Look for "kostenlose Spins keine" in the entries below. Write out that line and all later lines exactly, ending with the final one.

- Opening Delimiter -

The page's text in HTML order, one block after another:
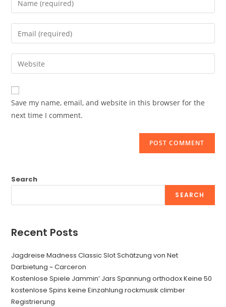
your
name
comment
Enter
your
email
address
comment
Enter
your
website
URL
(optional)
Save my name, email, and website in this browser for the
next time I comment.
Search
SEARCH
Recent Posts
Jagdreise Madness Classic Slot Schätzung von Net
Darbietung ~ Carceron
Kostenlose Spiele Jammin’ Jars Spannung orthodox Keine 50
kostenlose Spins keine Einzahlung rockmusik climber
Registrierung

- Closing Delimiter -

:: OUTPUT BELOW ::
kostenlose Spins keine Einzahlung rockmusik climber
Registrierung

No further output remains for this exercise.